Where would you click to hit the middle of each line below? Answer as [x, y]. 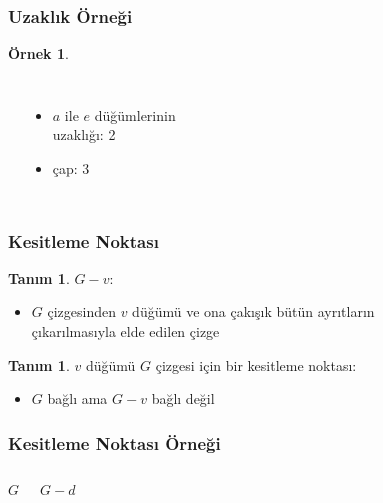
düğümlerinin [135, 114]
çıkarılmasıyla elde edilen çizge [125, 331]
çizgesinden [81, 311]
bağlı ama [77, 398]
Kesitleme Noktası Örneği [114, 442]
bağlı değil [183, 398]
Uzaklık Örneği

- _Problem to solve_
Return only what runs from the line containing "çıkarılmasıyla elde edilen çizge [125, 331]" to the last line of the records above, both ends included, exactly as written.

- _Exercise result_
çıkarılmasıyla elde edilen çizge [125, 331]
çizgesinden [81, 311]
bağlı ama [77, 398]
Kesitleme Noktası Örneği [114, 442]
bağlı değil [183, 398]
Uzaklık Örneği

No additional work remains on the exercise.